> **What is needed**:
Go through the entries below and tally the lines containing the string "American"; report only the tally.

=-=-=

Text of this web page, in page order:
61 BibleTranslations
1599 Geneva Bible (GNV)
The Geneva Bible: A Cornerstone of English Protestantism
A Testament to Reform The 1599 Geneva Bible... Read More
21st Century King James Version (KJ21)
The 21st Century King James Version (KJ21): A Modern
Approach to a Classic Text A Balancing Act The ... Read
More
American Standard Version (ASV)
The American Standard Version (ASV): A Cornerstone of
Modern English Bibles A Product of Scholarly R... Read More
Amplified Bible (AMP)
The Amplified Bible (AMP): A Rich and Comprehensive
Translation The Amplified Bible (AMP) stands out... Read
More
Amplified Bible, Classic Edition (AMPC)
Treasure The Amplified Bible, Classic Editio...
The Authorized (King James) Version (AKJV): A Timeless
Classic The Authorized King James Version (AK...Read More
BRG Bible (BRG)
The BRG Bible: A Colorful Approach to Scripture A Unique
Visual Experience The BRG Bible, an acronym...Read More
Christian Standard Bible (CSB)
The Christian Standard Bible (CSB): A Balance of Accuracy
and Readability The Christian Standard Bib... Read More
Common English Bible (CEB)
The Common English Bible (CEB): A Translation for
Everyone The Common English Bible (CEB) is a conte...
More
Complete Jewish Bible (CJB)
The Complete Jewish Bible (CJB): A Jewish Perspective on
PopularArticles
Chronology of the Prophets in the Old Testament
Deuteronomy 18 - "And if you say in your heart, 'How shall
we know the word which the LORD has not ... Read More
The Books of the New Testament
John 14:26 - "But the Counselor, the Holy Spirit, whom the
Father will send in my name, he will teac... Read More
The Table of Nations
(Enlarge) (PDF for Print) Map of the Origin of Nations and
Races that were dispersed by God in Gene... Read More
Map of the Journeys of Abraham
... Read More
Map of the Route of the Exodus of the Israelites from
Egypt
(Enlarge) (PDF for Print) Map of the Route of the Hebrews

=-=-=

> **Solution for this problem**:
2